Boys Girls 7 Freddie Pearson Gabija Raubaite Nominees Rory Briggs, Harry Morrell, Antonia

Bull Run Mountain / Evergreen Water Supply Improvements Glenn D. Pearson, PE Deputy Director of

incumbents in the low carbon transition? Peter J G Pearson Imperial College London

AGENDA 1. WELCOME AND TRADING REVIEW PEARSON GOWERO MATTS VALELA 2. FINANCIALS 3.

WELCOME AND INTRODUCTION Pearson Gowero 1. FINANCIAL RESULTS Matts Valela 2. BUSINESS REVIEW

WELCOME AND INTRODUCTION PEARSON GOWERO 1. SIX MONTHS VOLUME &amp; FINANCIALS MATTS VALELA 2.

CFHS Pony Club Presentation Night - Trophies 2010 Senior Jen Pearson Intermediate Lucy Langley

Outline A taxonomy of CR security threats Primary user emulation attacks Cognitive Radio

Distributed Statistical Inference using Type Based Random Access over Multi-access Fading

A NEW TOOL FOR COMPARING ADAPTIVE DESIGNS; A POSTERIORI EFFICIENCY Jos e A. Moler, Universidad

Sampling Techniques Department of Political Science and Government Aarhus University September

Welcome and First Lecture Department of Government London School of Economics and Political

Pattern Recognition.

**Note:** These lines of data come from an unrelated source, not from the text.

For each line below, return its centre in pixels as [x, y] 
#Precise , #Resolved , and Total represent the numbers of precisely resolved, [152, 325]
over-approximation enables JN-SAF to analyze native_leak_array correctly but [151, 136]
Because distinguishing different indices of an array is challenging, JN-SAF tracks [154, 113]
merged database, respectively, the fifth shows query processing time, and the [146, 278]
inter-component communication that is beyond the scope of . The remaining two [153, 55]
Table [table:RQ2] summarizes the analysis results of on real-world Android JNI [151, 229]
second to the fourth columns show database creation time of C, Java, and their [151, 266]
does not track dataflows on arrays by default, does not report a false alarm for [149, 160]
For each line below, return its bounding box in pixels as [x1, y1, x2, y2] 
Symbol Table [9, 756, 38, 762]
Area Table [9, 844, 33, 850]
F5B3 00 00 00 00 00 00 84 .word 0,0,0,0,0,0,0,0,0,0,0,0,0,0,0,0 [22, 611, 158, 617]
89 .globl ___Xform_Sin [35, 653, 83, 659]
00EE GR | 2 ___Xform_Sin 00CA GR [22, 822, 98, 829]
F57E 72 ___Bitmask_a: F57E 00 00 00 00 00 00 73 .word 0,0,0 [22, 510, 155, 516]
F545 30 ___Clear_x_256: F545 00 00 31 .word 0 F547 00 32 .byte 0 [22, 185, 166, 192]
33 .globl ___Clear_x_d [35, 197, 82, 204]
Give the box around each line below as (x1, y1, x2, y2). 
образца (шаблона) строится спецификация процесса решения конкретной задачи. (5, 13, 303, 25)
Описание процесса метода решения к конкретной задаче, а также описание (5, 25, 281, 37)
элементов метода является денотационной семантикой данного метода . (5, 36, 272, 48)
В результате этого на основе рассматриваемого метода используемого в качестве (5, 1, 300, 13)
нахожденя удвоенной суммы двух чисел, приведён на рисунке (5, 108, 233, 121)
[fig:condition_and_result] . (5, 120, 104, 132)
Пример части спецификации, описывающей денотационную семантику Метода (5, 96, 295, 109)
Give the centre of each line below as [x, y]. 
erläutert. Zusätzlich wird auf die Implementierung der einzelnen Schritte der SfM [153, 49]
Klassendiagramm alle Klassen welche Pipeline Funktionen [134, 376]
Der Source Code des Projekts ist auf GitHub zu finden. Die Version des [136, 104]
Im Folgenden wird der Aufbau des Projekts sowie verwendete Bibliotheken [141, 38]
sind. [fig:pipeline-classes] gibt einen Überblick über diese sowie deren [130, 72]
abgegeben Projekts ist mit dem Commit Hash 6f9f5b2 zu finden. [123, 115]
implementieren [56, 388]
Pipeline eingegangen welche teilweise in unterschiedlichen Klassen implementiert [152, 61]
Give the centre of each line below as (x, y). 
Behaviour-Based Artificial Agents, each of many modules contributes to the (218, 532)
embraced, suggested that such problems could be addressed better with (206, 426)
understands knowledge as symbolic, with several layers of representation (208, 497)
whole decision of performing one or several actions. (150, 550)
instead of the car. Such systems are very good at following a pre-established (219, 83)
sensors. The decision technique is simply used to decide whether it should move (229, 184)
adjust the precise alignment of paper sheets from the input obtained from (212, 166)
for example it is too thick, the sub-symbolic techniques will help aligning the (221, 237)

Bayesian and non-Bayesian Tasks. Petr Po s k This lecture is based

Description of the Detection Process Detektor: receives signals and decides on object existence

Infotheory for Statistics and Learning Lecture 4 Binary hypothesis testing The

More Motifs WMM, log odds scores, Neyman-Pearson, background; Greedy & EM for motif discovery

More Motifs WMM, log odds scores, Neyman-Pearson, background; Greedy & EM for motif discovery

WELCOME AND INTRODUCTION PEARSON GOWERO 1. SIX MONTHS VOLUME & FINANCIALS MATTS VALELA 2.